R&SQL合并记录并去重
====================================================================================
data:
have <- data.frame(ID=paste0("id", c(101, 102, 102, 103, 103, 104, 105, 105)),
info1=c("one", "twoA", "twoB", "threeA", "threeB", "four", "five", "five"),
stringsAsFactors=FALSE)
want <- data.frame(ID=paste0("id", c(101:105)),
info1=c("one", "twoA; twoB", "threeA; threeB", "four", "five"),
stringsAsFactors=FALSE)
====================================================================================
MySQL
SELECT user_id, COUNT(id) AS freq, GROUP_CONCAT(DISTINCT ip SEPARATOR ",") AS ips FROM log_table GROUP BY user_id ORDER BY freq ASC;
====================================================================================
R&SQL
library(sqldf)
sqldf("
SELECT ID,
GROUP_CONCAT(distinct info1) as info1
FROM have
GROUP BY ID")
注:此种情况没能实现更改间隔符,默认为逗号。
====================================================================================
R
--------------------------------------------------------------------------------------------------------------------------------------
require(dplyr)
METHOD1: have %>% group_by(ID) %>% summarise_each(funs(toString(sort(unique(info1)))))

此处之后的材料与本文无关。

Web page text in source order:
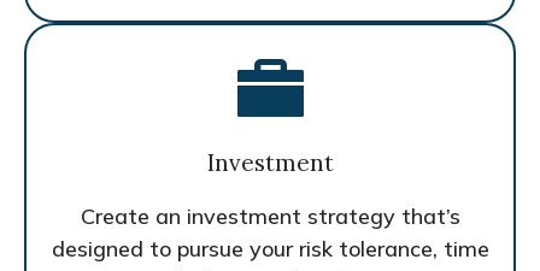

METHOD2: have %>% group_by(ID) %>% summarise(name = toString(sort(unique(info1))))
--------------------------------------------------------------------------------------------------------------------------------------
require(data.table)
METHOD1: setDT(have)[, .(info1 = toString(sort(unique(info1)))), by = ID]
METHOD2: setDT(have)[ , .(info1 = paste(unique(info1), collapse = ",")),by = ID]
注:paste函数作为其他函数的参数时,不能。例如
aggregate(have[,2], by=list(have$ID), paste(unique(info1)), collapse=";") ×
aggregate(have[,2], by=list(have$ID), paste, collapse=";") √
setDT(have)[, lapply(.SD, paste(unique(info1)), collapse = "; "), by = ID] ×
setDT(have)[, lapply(.SD, paste, collapse = "; "), by = ID] √
--------------------------------------------------------------------------------------------------------------------------------------
aggregate(data=have,info1~ID,FUN = function(t) sort(unique(t)))